• _Required work_: Retype exactly what appears below from the line containing "in Figures [fig:p3b]" down to the line containing "The text to", keeping both end lines. Do not include pictures.

• _Records for processing_:
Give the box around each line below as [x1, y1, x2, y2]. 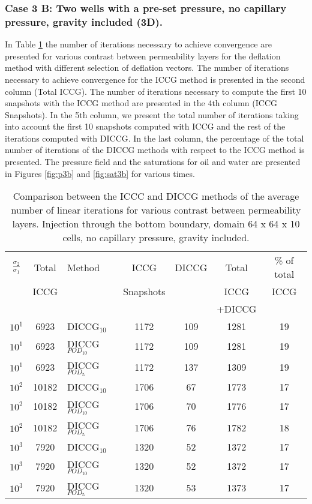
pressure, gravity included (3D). [5, 14, 163, 29]
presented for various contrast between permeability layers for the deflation [5, 49, 281, 62]
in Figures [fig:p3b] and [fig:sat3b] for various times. [5, 167, 195, 179]
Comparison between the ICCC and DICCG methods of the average [13, 189, 299, 203]
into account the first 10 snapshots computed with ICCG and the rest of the [5, 120, 286, 133]
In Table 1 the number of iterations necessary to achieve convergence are [5, 38, 272, 50]
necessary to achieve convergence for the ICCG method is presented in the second [5, 73, 305, 85]
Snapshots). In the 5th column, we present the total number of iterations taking [5, 108, 299, 121]
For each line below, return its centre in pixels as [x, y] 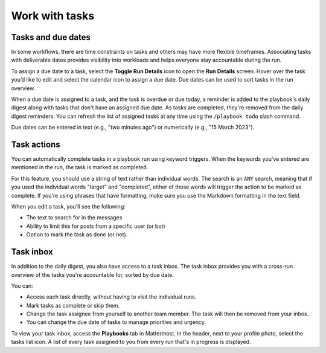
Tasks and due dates [51, 37]
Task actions [36, 144]
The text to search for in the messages [74, 218]
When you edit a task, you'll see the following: [69, 207]
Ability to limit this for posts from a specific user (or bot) [96, 226]
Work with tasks [53, 16]
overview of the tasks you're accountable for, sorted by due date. [93, 274]
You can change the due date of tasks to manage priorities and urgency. [116, 322]
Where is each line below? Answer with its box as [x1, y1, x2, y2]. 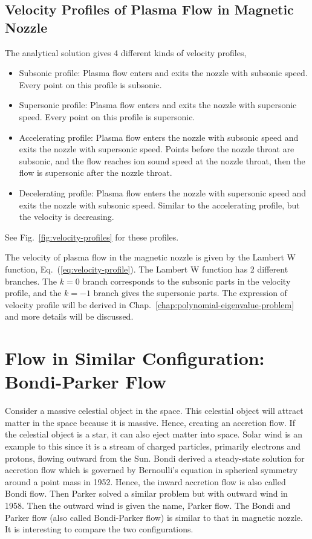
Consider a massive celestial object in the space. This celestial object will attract [5, 404, 304, 417]
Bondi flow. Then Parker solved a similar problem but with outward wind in [5, 487, 288, 500]
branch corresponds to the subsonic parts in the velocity [82, 274, 291, 287]
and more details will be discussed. [5, 310, 134, 323]
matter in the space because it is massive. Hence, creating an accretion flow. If [5, 416, 295, 428]
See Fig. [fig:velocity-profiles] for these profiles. [5, 230, 179, 243]
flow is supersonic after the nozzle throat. [19, 166, 172, 179]
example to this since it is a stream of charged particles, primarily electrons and [5, 439, 301, 452]
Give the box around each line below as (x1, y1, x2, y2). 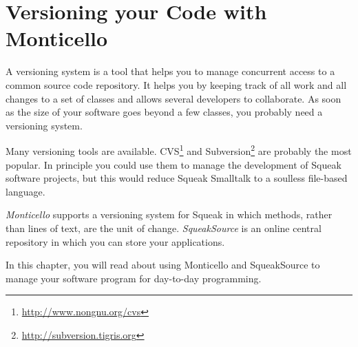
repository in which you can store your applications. (6, 234, 225, 249)
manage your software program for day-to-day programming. (6, 271, 262, 285)
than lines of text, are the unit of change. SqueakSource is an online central (6, 220, 322, 235)
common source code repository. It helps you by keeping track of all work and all (6, 77, 347, 92)
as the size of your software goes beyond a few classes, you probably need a (6, 105, 323, 119)
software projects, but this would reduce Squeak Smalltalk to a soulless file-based (6, 171, 348, 185)
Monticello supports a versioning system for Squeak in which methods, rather (6, 207, 333, 222)
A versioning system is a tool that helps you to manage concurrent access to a (6, 64, 335, 78)
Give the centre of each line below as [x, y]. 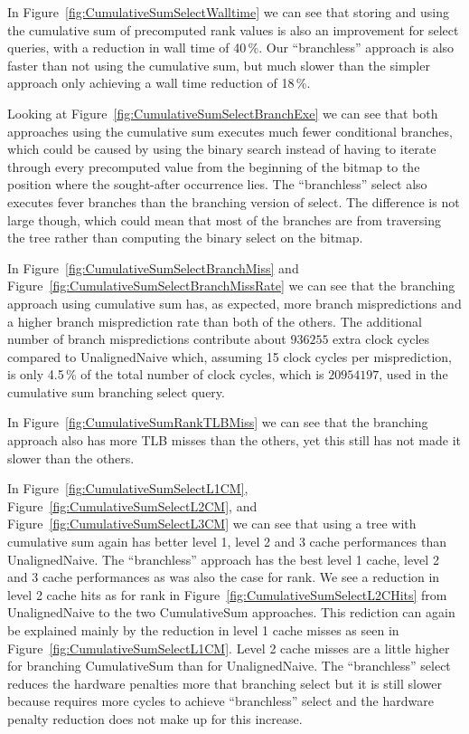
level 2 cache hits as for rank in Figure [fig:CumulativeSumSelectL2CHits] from [227, 594]
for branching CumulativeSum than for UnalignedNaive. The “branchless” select [229, 666]
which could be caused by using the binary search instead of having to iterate [222, 149]
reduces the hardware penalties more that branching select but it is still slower [225, 683]
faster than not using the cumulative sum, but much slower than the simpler [219, 65]
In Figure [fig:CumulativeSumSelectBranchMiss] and [153, 267]
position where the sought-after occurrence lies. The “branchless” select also [217, 184]
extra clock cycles [381, 339]
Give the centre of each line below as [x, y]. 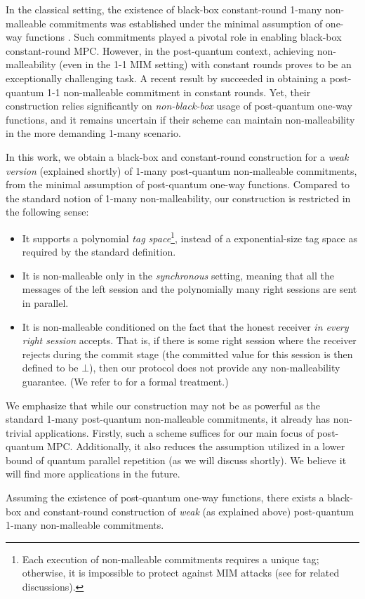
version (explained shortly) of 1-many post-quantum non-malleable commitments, [181, 170]
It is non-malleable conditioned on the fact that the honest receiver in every [185, 326]
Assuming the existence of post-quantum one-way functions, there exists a [165, 498]
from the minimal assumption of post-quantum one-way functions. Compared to [178, 184]
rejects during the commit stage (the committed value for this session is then [187, 354]
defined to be [50, 368]
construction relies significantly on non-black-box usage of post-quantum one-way [179, 106]
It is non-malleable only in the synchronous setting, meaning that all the [178, 275]
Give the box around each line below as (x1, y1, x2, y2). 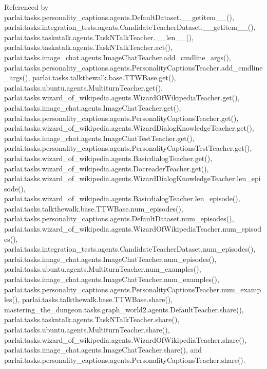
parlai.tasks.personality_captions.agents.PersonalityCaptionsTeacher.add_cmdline (4, 62, 263, 73)
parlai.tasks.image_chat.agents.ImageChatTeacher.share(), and (4, 344, 202, 355)
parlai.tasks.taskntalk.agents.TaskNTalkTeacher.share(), (4, 314, 180, 325)
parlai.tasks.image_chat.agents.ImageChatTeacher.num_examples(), (4, 274, 219, 285)
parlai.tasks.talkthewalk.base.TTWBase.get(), (32, 72, 176, 83)
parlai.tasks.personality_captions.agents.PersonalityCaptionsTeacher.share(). (4, 354, 245, 365)
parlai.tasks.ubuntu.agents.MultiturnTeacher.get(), (4, 82, 163, 93)
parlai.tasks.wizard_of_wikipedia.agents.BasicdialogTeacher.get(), (4, 152, 213, 163)
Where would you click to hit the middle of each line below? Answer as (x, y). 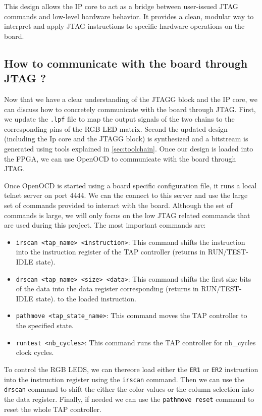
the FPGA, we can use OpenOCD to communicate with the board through (120, 158)
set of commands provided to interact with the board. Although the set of (118, 205)
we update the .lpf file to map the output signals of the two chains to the (119, 119)
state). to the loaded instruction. (86, 298)
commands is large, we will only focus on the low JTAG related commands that (127, 215)
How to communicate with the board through (126, 63)
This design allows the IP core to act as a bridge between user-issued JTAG (121, 6)
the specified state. (45, 325)
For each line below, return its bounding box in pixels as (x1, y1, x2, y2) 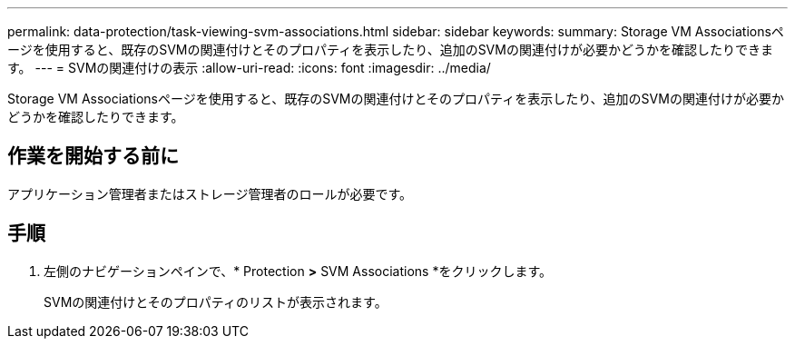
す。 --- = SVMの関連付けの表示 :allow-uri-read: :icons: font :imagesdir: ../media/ (7, 60, 491, 75)
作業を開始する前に (7, 144, 179, 168)
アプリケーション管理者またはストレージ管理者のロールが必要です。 (7, 185, 413, 202)
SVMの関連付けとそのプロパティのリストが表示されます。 (44, 293, 388, 310)
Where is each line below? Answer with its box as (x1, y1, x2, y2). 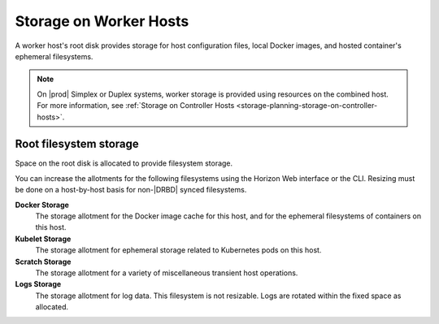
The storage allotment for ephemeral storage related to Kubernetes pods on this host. (35, 245, 322, 255)
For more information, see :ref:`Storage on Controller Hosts (37, 101, 235, 110)
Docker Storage (15, 200, 69, 210)
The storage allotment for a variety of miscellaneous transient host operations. (35, 268, 298, 278)
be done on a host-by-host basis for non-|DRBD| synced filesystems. (15, 185, 247, 195)
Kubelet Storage (15, 234, 72, 244)
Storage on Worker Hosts (15, 12, 189, 30)
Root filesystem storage (15, 137, 140, 151)
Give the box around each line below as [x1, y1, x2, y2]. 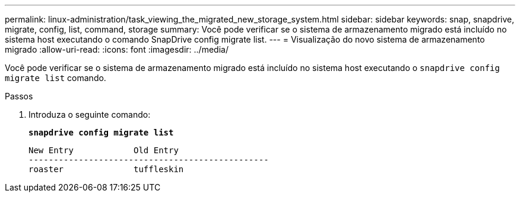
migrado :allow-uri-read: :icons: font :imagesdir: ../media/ [5, 44, 229, 54]
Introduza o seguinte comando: [28, 109, 151, 120]
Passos [5, 91, 33, 101]
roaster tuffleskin [28, 164, 184, 174]
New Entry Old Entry [28, 146, 179, 155]
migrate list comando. [5, 73, 106, 83]
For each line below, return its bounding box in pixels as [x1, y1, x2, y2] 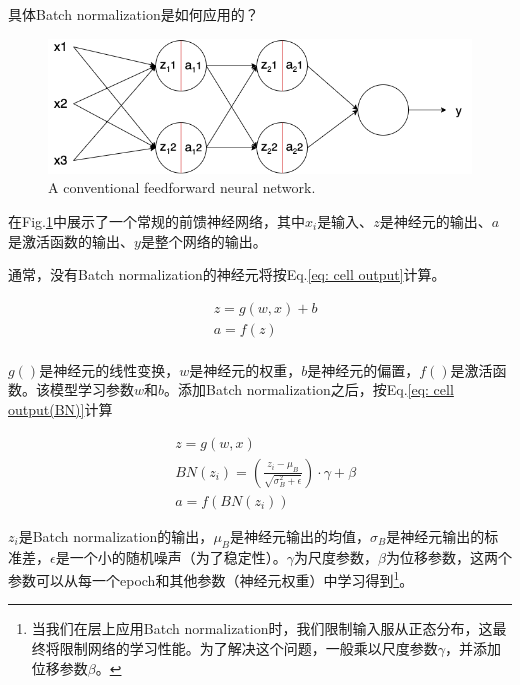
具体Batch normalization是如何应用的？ [8, 4, 259, 24]
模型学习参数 [49, 379, 134, 400]
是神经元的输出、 [379, 211, 492, 231]
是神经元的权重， [189, 359, 302, 380]
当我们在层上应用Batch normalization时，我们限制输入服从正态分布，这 [31, 618, 493, 639]
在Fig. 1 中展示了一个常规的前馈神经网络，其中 [8, 211, 305, 231]
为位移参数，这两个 [385, 546, 512, 567]
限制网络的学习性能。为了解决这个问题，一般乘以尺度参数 [59, 637, 438, 658]
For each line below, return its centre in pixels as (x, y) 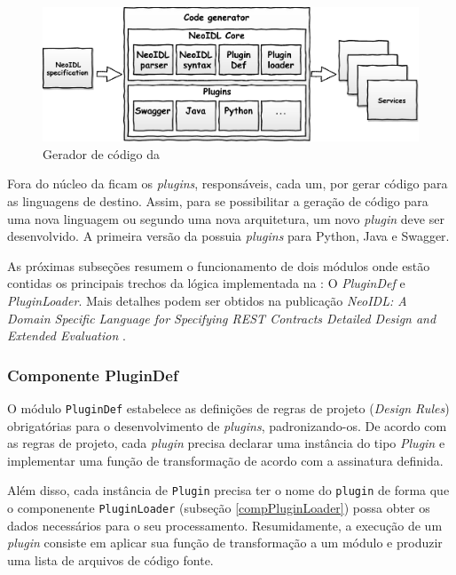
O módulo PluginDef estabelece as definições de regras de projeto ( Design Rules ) (228, 408)
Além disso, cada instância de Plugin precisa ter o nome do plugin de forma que (228, 490)
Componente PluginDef (93, 375)
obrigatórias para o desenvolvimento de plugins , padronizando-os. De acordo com (227, 425)
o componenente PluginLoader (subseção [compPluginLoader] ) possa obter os (219, 508)
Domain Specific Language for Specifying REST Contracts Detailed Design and (222, 318)
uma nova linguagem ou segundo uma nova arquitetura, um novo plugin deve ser (226, 218)
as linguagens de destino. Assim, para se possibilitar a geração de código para (218, 201)
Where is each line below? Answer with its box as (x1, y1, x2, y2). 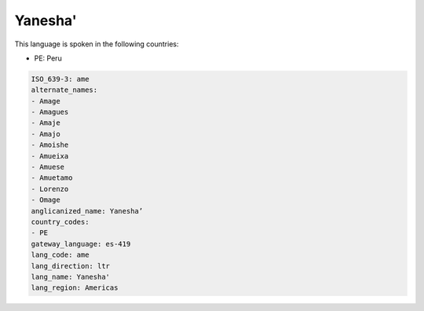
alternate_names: (31, 86, 98, 94)
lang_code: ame (31, 251, 90, 259)
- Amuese (31, 163, 65, 172)
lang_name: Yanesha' (31, 272, 110, 281)
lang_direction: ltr (31, 262, 110, 270)
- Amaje (31, 119, 60, 127)
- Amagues (31, 108, 69, 117)
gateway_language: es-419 (31, 240, 131, 248)

• _Written answer_:
in Figures [fig:p3b] and [fig:sat3b] for various times. [5, 167, 195, 179]
Comparison between the ICCC and DICCG methods of the average [13, 189, 299, 203]
into account the first 10 snapshots computed with ICCG and the rest of the [5, 120, 286, 133]
In Table 1 the number of iterations necessary to achieve convergence are [5, 38, 272, 50]
necessary to achieve convergence for the ICCG method is presented in the second [5, 73, 305, 85]
Snapshots). In the 5th column, we present the total number of iterations taking [5, 108, 299, 121]
For each line below, return its centre in pixels as [x, y] 
Tasks and due dates [51, 37]
Task actions [36, 144]
The text to search for in the messages [74, 218]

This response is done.